For many years, studies on the regulation of gene expression have focused on the control of transcription, thinking that once the gene was expressed as mRNA it would be translated and when its time was up it would simply be degraded in the cytoplasm. However, recent years have seen increasing interest in mechanisms involved in the post-transcriptional regulation of gene expression. An important aspect of this explosion in interest has been the discovery of RNA interference (RNAi). 

Discovered in 1998, RNA interference (RNAi) has represented the major technological advance in Molecular Biology since the discovery of PCR. In 2006, the Nobel Prize in Physiology or Medicine was awarded to Andrew Fire and Craig Mellow for their discovery of RNA interference. RNA interference is a mechanism of gene silencing at the mRNA level. This phenomemon is triggered by small interfering (si)RNAs and micro (mi)RNAs. These regulatory molecules belong to the growing class of small non-coding RNAs. siRNAs and miRNAs are capable of inhibiting gene expression by either directing the degradation of homologous mRNA targets or inducing the repression of translation of mRNA targets which have incomplete complementarity.

siRNA: small but so efficient

The easiest and most efficient way to achieve RNAi is to use synthetic small interfering RNAs (siRNA). Standard siRNAs are duplexes of short mixed oligonucleotides. These are typically made of 19 RNA nucleotides with symmetric 2 nucleotides (usually DNA bases) 3’ overhangs. 

Until recently, in vitro knock-down of genes was technically troublesome and time-consuming for many species. In this context, the discovery of siRNA-mediated RNA interference (RNAi) appeared as a ray of sun in a gloomy Sunday. RNAi is a new strategy of sequence-specific gene silencing at the post-transcriptional level. This phenomenon occurs when double-stranded RNA (dsRNA) are introduced into a cell. RNAi has been first successfully applied for disruption of gene transcripts in C. elegans and D. melanogaster. 

In these organisms, RNAi is induced by introducing long dsRNA complementary to the target mRNA to be degraded. dsRNA are cleaved into short 21-25 nucleotides small interfering RNAs (siRNAs), by a ribonuclease known as Dicer. The siRNAs then interact with protein components to form an RNA-induced silencing complex (RISC).
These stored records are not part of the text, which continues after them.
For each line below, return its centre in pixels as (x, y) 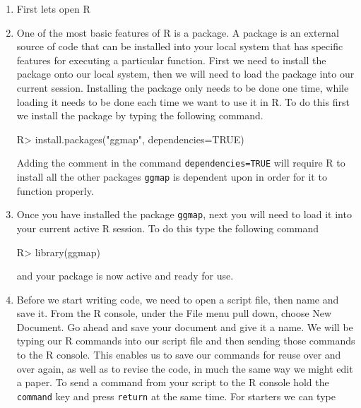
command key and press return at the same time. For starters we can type (176, 396)
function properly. (55, 190)
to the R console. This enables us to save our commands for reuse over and (179, 355)
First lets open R (53, 8)
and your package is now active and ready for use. (125, 276)
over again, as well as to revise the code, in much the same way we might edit (185, 368)
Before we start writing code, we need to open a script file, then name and (178, 299)
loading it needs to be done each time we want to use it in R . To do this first (183, 101)
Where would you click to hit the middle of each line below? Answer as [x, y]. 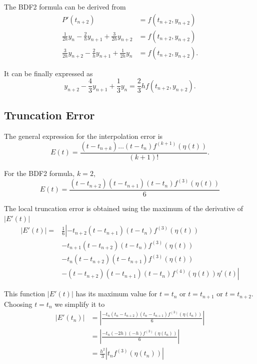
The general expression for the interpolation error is [83, 136]
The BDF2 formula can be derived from [65, 7]
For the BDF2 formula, [39, 173]
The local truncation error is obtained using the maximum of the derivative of [123, 208]
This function [25, 294]
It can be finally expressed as [48, 73]
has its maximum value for [116, 294]
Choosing [18, 304]
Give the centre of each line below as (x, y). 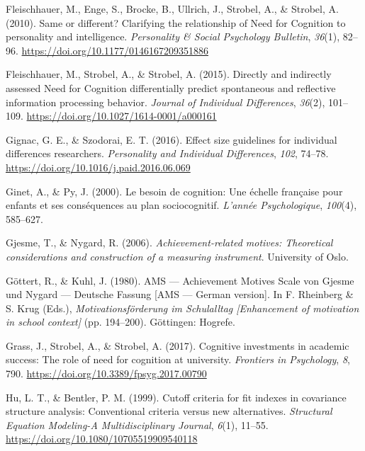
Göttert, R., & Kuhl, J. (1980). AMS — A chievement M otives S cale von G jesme (180, 280)
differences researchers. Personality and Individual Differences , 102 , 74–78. (167, 153)
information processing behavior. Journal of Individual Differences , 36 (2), (165, 102)
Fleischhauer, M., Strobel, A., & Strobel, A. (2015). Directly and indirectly (169, 74)
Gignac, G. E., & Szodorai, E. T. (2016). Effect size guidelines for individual (172, 139)
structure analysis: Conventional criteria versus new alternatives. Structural (169, 411)
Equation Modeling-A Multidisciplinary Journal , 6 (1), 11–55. (137, 424)
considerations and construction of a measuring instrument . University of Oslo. (177, 256)
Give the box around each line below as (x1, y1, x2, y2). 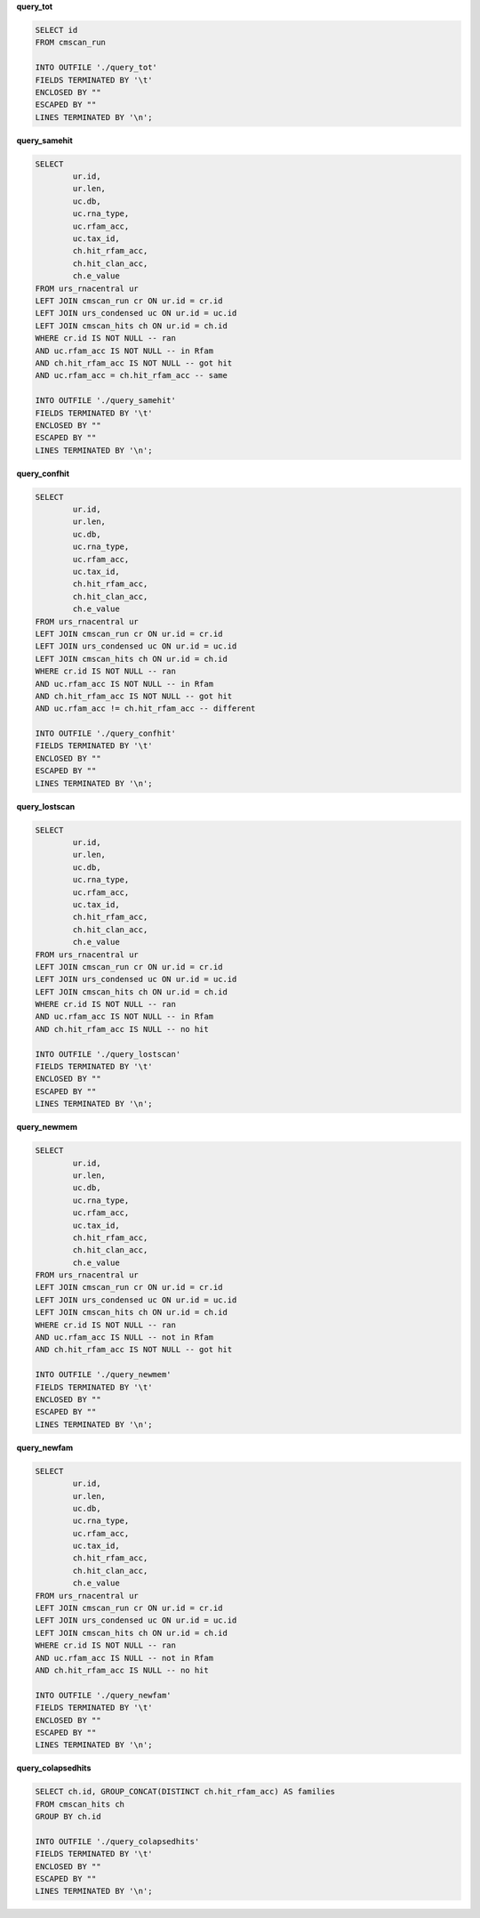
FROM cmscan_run (35, 37, 107, 48)
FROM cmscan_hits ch (35, 1799, 124, 1809)
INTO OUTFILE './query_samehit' (35, 396, 177, 406)
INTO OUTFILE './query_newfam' (35, 1690, 172, 1700)
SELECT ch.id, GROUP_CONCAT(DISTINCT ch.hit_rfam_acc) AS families (35, 1786, 336, 1797)
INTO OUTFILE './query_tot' (35, 62, 157, 73)
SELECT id (35, 25, 78, 35)
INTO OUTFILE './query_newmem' (35, 1370, 172, 1380)
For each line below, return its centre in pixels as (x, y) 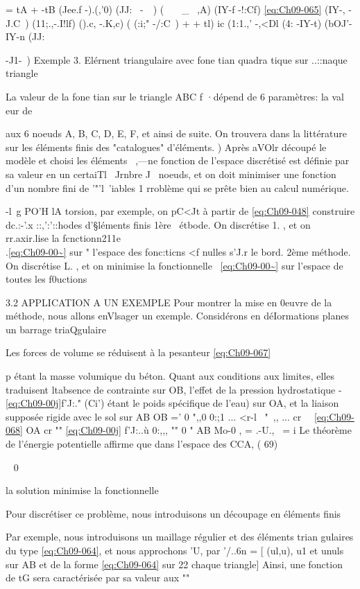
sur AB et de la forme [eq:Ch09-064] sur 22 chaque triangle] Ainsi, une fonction (174, 564)
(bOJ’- (338, 23)
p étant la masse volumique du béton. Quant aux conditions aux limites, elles (170, 376)
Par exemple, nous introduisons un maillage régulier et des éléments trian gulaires (180, 537)
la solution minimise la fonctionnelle (82, 490)
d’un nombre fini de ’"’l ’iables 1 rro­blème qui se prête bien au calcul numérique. (177, 187)
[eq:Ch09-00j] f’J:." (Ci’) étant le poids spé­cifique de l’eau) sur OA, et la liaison (172, 403)
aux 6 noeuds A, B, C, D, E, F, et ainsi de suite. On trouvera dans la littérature (177, 133)
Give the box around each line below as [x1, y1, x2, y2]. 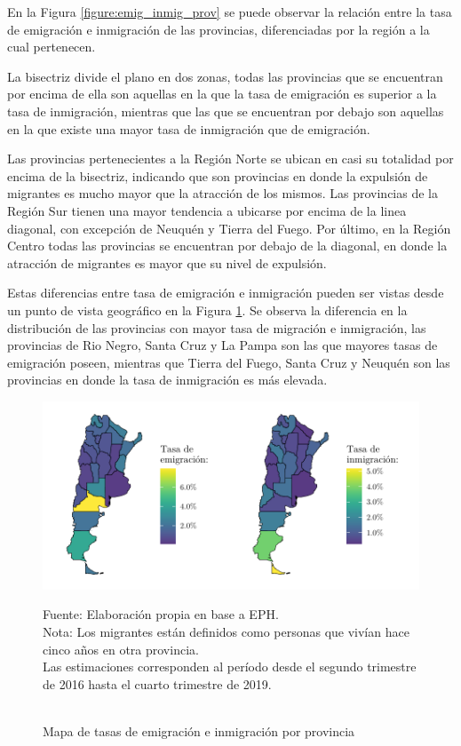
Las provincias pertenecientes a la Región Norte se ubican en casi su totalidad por [7, 149, 454, 168]
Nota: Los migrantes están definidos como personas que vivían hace [43, 623, 409, 641]
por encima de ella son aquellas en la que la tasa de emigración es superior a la [7, 84, 437, 103]
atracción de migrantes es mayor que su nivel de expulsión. [7, 253, 327, 272]
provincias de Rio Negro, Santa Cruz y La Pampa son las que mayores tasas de [7, 336, 438, 354]
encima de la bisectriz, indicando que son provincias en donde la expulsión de [7, 166, 428, 185]
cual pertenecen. [7, 37, 96, 56]
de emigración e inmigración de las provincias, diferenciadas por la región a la [7, 20, 430, 38]
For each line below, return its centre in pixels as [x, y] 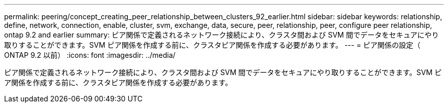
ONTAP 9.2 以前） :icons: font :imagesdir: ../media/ [90, 55]
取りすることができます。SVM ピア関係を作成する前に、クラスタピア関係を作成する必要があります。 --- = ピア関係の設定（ [212, 45]
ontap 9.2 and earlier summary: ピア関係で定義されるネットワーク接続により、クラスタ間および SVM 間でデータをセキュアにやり [222, 35]
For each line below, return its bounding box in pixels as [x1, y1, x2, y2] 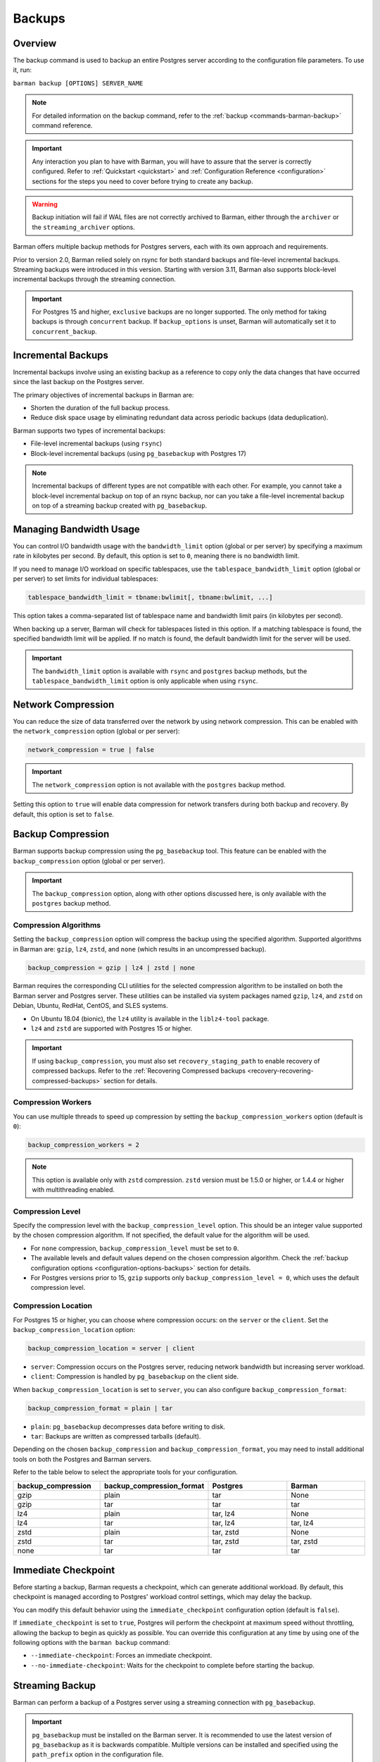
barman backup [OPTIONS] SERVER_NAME [13, 79, 144, 87]
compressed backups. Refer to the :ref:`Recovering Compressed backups [32, 1066, 246, 1075]
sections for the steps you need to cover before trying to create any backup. [32, 177, 253, 185]
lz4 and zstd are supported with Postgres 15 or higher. [30, 1024, 193, 1033]
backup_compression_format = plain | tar [27, 1404, 173, 1412]
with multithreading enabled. [32, 1185, 115, 1194]
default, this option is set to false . [13, 810, 114, 818]
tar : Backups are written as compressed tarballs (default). [30, 1432, 201, 1441]
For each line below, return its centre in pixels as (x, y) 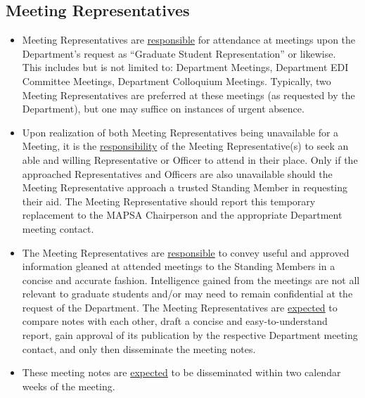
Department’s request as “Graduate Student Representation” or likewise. (179, 53)
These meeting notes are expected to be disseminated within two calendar (181, 372)
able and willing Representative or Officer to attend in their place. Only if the (190, 159)
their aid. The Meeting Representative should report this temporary (169, 201)
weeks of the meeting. (69, 386)
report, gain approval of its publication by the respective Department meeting (190, 335)
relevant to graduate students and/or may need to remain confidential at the (187, 294)
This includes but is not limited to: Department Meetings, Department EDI (185, 67)
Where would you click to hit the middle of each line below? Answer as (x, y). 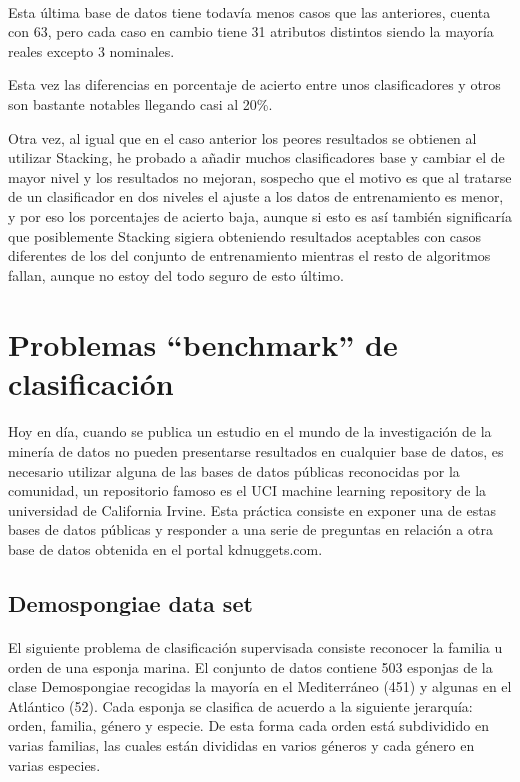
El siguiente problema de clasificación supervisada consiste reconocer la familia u (255, 647)
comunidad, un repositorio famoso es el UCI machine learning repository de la (247, 490)
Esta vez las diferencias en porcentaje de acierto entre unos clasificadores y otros (254, 84)
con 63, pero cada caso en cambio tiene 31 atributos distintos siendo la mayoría (251, 31)
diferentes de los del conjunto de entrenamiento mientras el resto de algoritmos (249, 255)
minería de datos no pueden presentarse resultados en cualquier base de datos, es (256, 451)
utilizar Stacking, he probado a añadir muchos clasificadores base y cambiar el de (256, 157)
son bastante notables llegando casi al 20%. (140, 103)
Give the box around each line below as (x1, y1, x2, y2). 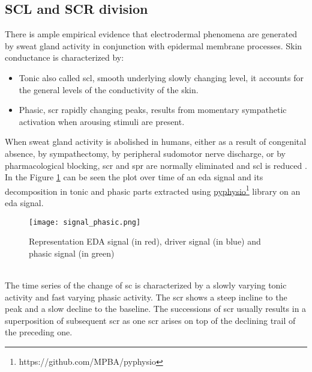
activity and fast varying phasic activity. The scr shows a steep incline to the (5, 290, 287, 303)
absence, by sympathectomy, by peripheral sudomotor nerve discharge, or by (5, 147, 286, 159)
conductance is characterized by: (5, 51, 124, 64)
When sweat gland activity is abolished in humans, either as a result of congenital (5, 135, 307, 148)
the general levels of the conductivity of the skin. (19, 83, 199, 96)
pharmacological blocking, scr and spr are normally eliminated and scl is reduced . (5, 159, 307, 171)
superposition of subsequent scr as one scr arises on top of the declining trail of (5, 314, 296, 326)
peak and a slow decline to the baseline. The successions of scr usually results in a (5, 302, 307, 315)
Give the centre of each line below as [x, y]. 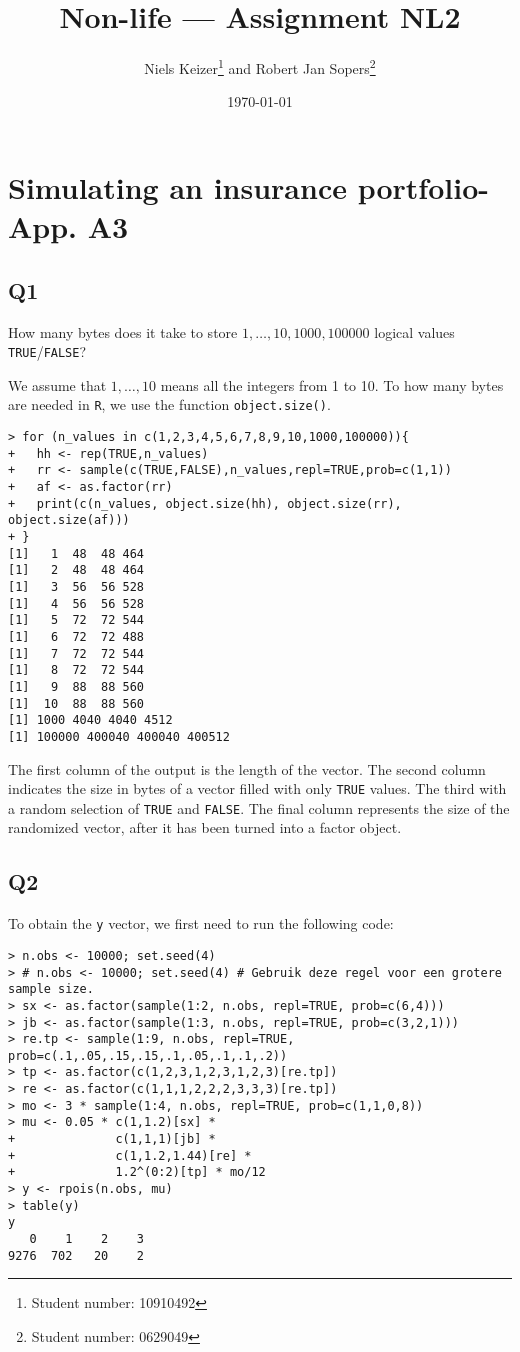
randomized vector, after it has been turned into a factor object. [205, 827]
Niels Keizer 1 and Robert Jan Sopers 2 [260, 66]
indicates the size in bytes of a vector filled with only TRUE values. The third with [257, 788]
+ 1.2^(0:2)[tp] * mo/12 [137, 1172]
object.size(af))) [69, 520]
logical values [414, 331]
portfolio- [423, 186]
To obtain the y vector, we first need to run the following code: [201, 923]
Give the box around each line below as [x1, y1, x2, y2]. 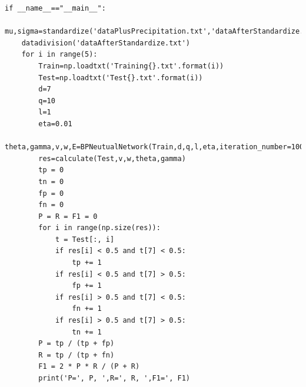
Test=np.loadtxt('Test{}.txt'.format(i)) [38, 73, 203, 82]
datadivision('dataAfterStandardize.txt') [21, 38, 190, 47]
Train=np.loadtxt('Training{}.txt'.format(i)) [38, 61, 224, 70]
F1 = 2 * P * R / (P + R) [38, 362, 140, 371]
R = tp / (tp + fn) [38, 350, 115, 359]
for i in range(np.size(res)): [38, 224, 161, 232]
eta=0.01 [38, 119, 72, 128]
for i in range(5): [21, 50, 98, 59]
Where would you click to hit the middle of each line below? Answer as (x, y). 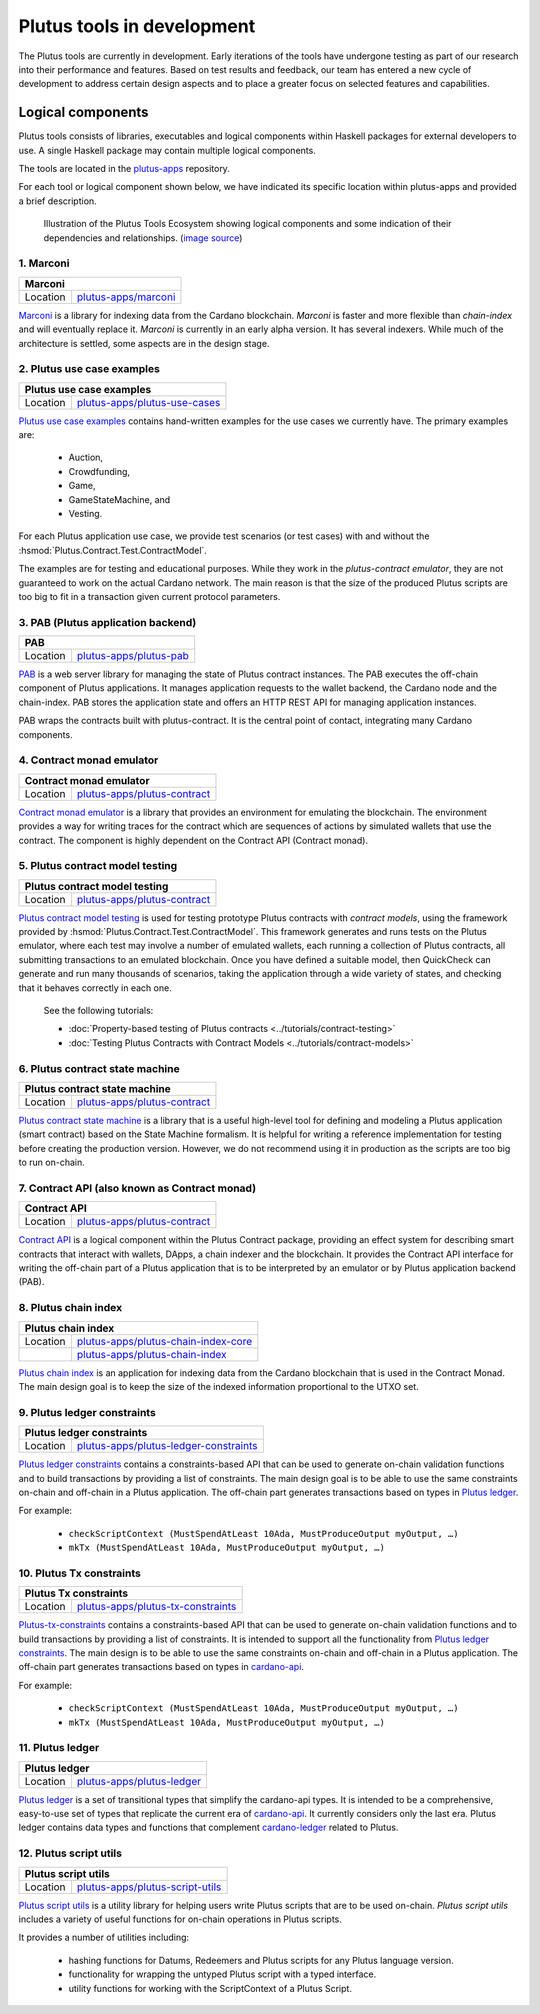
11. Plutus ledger (59, 1748)
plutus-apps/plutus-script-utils (149, 1887)
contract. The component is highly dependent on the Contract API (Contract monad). (193, 840)
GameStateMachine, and (119, 499)
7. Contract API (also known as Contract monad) (137, 1188)
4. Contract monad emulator (88, 760)
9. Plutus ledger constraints (87, 1412)
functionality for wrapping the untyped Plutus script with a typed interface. (222, 1974)
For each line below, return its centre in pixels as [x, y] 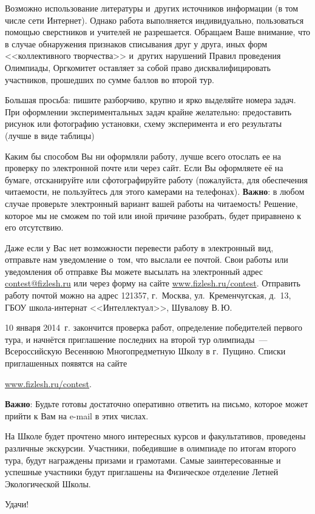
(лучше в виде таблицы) [50, 135]
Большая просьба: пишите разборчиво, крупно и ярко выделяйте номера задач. [151, 100]
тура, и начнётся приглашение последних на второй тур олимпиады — [136, 339]
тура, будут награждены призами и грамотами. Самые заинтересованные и [143, 460]
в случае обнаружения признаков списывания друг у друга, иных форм [136, 43]
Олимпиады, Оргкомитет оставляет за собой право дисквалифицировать [138, 67]
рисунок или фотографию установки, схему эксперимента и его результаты [144, 123]
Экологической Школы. [48, 483]
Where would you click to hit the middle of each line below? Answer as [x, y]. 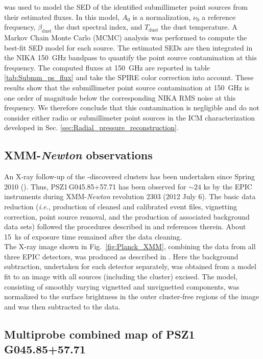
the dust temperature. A [199, 27]
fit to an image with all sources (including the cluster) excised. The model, [121, 277]
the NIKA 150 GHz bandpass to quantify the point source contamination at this [130, 57]
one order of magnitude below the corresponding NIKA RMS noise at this [120, 97]
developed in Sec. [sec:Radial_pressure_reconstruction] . [91, 127]
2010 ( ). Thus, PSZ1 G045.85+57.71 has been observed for [95, 186]
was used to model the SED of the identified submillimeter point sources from [126, 7]
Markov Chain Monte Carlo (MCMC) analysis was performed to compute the [126, 37]
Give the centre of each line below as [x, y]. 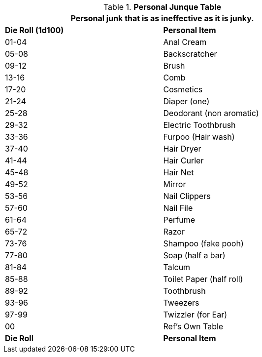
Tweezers [181, 303]
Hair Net [179, 172]
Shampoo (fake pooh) [203, 243]
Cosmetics [183, 89]
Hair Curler [183, 160]
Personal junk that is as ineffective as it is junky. [162, 18]
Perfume [179, 220]
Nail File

Activated RISC binds to complementary transcript by base pairing interactions between the siRNA antisense strand and the mRNA to cleave it, so promoting mRNA degradation and gene silencing. In mammalian cells and organisms, however, introducing dsRNA longer than 30 base pairs (bp) also activates a potent antiviral response (bystander activation of DNA dependent protein-kinase (PKR) that shuts down all protein expression (1). The introduction of 19 or 21 bp duplex RNA with 2 bases (preferably DNA) 3’ overhangs, namely, small interfering RNA (siRNA), into mammalian cells have been shown by various authors to effectively bypass the antiviral response and specifically silence gene expression sequence (2,3,4,5). An artificial RNAi method is therefore suitable for mammals. 

Virtually, any gene can be targeted by RNA interference! RNAi methods based on synthetic siRNA require minimal time and labor; therefore, mammalian gene knockdown by RNAi becomes more and more popular.